Dietary zeaxanthin plays an essential role in protecting the retina from light damage, report researchers at the Schepens Eye Research Institute and Department of Ophthalmology, Harvard Medical School in the US this month.
Scientists have previously theorised that the two carotenoids found in high concentrations in the macula (the retinal region responsible for fine visual activities), zeaxanthin and lutein, protect the retina because of their ability to absorb harmful blue light and their status as powerful antioxidants.
But while some clinical studies have found evidence that people with higher dietary or serum levels of zeaxanthin and lutein had reduced risk for advanced stages of age-related macular degeneration (AMD), others have found no association. Now, the Schepens project researchers claim to have provided the first direct experimental evidence that carotenoids do protect the retina.
To test this protection, the team selected Japanese quail, because the retina resembles the human macula in having more cone photoreceptors than rods, and in highly selective accumulation of zeaxanthin and lutein from their diet. Rodents were not studied because their retinas have very few cones and do not accumulate carotenoids. The studies examined the effect of manipulating dietary carotenoids on light damage to retinas.
Kathleen Dorey, principal investigator, and her colleagues raised quail on diets that were normal, carotenoid-deficient, or carotenoid-deficient supplemented with high doses of zeaxanthin.

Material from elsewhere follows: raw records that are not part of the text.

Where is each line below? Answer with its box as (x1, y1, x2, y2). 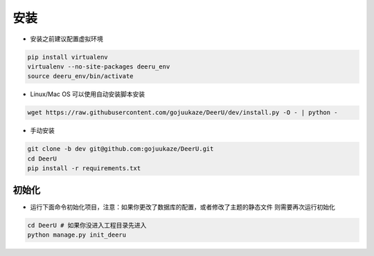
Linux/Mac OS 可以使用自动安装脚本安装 (30, 90, 145, 98)
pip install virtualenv (27, 53, 109, 61)
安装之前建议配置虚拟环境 (30, 35, 103, 43)
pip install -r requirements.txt (27, 165, 141, 172)
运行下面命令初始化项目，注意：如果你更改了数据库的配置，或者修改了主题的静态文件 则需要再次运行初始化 (30, 203, 335, 211)
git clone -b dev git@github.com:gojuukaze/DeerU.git (27, 145, 214, 153)
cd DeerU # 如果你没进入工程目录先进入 (27, 221, 147, 229)
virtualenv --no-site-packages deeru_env (27, 62, 170, 71)
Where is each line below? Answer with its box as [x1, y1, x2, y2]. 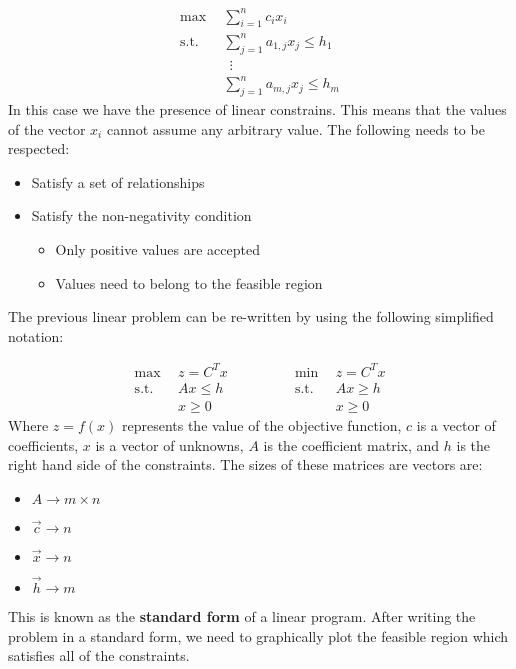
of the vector [8, 118, 86, 139]
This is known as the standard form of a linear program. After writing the [8, 605, 476, 626]
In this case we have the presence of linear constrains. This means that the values [8, 99, 507, 120]
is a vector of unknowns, [95, 434, 244, 455]
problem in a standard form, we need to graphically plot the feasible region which [8, 625, 509, 646]
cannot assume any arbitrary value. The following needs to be [106, 118, 485, 139]
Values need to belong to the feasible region [55, 272, 323, 293]
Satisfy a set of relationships [31, 171, 205, 192]
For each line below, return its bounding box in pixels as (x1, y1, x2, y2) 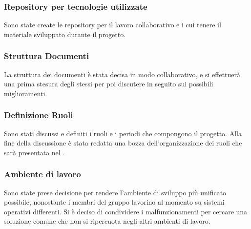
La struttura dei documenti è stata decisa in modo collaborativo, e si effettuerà (4, 69, 241, 79)
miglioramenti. (4, 88, 47, 98)
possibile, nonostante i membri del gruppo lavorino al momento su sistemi (4, 197, 225, 207)
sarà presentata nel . (4, 147, 65, 157)
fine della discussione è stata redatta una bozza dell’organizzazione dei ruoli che (4, 138, 242, 148)
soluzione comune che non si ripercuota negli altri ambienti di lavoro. (4, 216, 210, 226)
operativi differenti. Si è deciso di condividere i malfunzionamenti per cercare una (4, 206, 248, 216)
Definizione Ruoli (4, 109, 73, 121)
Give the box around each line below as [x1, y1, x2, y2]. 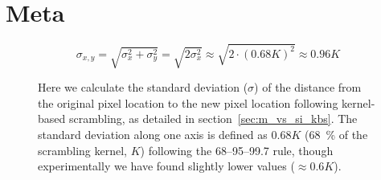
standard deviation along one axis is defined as [38, 125, 268, 142]
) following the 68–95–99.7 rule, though [140, 141, 334, 158]
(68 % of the [304, 125, 368, 142]
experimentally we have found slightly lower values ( [38, 157, 295, 174]
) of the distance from [254, 79, 362, 96]
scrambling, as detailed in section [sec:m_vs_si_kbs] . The [68, 110, 358, 127]
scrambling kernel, [38, 141, 127, 158]
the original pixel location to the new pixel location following [38, 94, 338, 111]
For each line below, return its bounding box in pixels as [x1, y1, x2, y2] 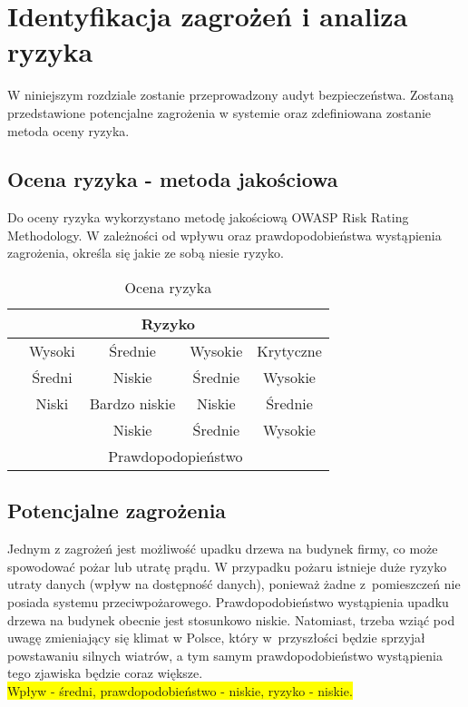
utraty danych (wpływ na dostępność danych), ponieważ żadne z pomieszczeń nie [7, 574, 461, 594]
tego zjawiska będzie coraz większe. [7, 663, 203, 682]
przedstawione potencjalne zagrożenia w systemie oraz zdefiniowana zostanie [7, 103, 432, 122]
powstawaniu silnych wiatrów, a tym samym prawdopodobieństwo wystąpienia [7, 645, 443, 664]
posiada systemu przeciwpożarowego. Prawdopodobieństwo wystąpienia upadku [7, 593, 449, 612]
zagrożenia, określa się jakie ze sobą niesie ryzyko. [7, 243, 284, 262]
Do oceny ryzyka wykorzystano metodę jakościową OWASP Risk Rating [7, 208, 409, 227]
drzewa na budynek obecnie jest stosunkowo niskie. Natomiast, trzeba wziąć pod [7, 610, 455, 629]
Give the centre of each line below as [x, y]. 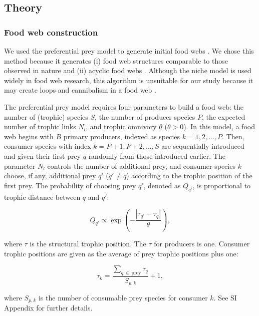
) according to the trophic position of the [189, 176]
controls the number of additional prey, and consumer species [141, 166]
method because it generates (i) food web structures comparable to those [116, 60]
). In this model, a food [219, 126]
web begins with [29, 136]
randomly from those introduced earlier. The [157, 155]
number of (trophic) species [46, 116]
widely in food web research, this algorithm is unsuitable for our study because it [129, 80]
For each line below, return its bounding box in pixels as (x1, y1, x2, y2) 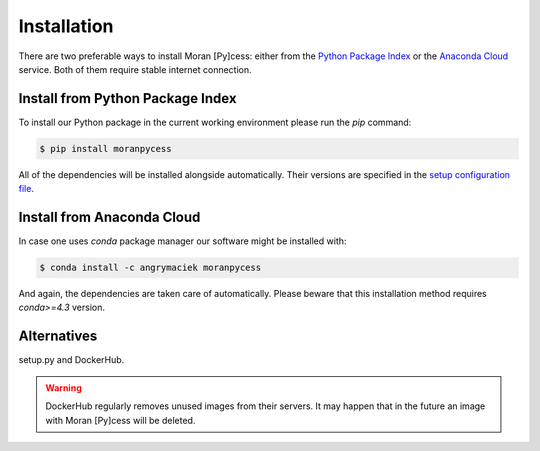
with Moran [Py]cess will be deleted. (45, 414, 196, 426)
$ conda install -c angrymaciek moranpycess (39, 262, 262, 274)
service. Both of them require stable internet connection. (18, 63, 252, 75)
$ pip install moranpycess (39, 143, 172, 154)
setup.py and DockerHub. (18, 354, 125, 366)
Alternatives (18, 328, 98, 345)
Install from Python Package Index (18, 90, 237, 107)
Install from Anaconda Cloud (18, 209, 201, 226)
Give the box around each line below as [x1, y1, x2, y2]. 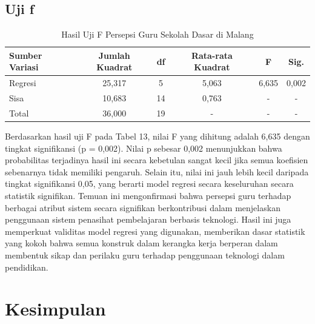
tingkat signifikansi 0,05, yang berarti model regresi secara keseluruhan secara [5, 177, 294, 190]
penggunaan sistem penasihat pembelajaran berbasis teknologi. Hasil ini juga [5, 213, 291, 226]
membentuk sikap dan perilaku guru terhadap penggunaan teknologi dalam [5, 248, 285, 261]
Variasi [9, 61, 39, 73]
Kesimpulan [5, 296, 106, 321]
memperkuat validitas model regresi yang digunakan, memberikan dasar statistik [5, 224, 305, 237]
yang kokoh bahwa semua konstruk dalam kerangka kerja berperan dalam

In the short-term study, reported in the November 2002 issue of Investigative Ophthalmology and Visual Science (IOVS), the team divided the carotenoid-deficient quail into two groups, and for one week preceding light damage, they fed one group zeaxanthin-supplemented diet. The study established that photoprotection was strongly correlated with the concentration of zeaxanthin in the retinas of the quail.
Retinas with low concentrations of zeaxanthin had suffered severe light damage, as evidenced by a very high number of apoptotic photoreceptor cells, while the group with high zeaxanthin concentrations had minimal damage. Apoptosis is programmed cell death, the final common pathway for photoreceptor death in retinal degeneration.
In the long-term study, reported in the November 2002 issue of Experimental Eye Research, groups of quail were raised for six months on carotenoid-deficient, normal or zeaxanthin-supplemented diets before exposure to brighter light. The results showed extensive damage to the retina in the carotenoid-deficient animals, as evidenced by large numbers of both dying photoreceptors and gaps or "ghosts" marking sites where photoreceptors had died. The group of quail with normal dietary levels of zeaxanthin showed significantly less retinal damage than did the zeaxanthin-deprived group, while the quail group receiving high levels of zeaxanthin had few ghosts in their retinas.
These experiments by Dr. Dorey's team showed protection of both rod and cone photoreceptors. The research further demonstrated that retinas were protected by both zeaxanthin and another antioxidant, vitamin E. Damage in these experiments was clearly reduced by zeaxanthin and tocopherol, but not lutein. Further experiments would be needed to determine whether elevated lutein would offer protection, said the team.
The results of the Schepens studies follow the Age Related Eye Disease Study (AREDS), sponsored by the National Eye Institute of the National Institutes of Health, which concluded that daily consumption of a formula containing high doses of dietary antioxidants are effective in slowing the progression of AMD in patients with advanced stages of the disease. It is noteworthy that zeaxanthin and lutein, two antioxidants selectively concentrated by the macula, were not commercially available when the AREDS began and were, therefore, not included in that study.
Dr Dorey said: "Our studies showed that light damage was strongly influenced by the amount of zeaxanthin in the retina, and that significantly greater retinal protection was provided at dietary levels higher than those normally occurring in the diet. Zeaxanthin has been extensively studied for safety and has been reviewed as a dietary ingredient by the FDA."
"We hope this work further stimulates interest in clinical trials, and believe that zeaxanthin has a potential to eventually complement other strategies to improve the treatment of this vision-robbing disease," she added.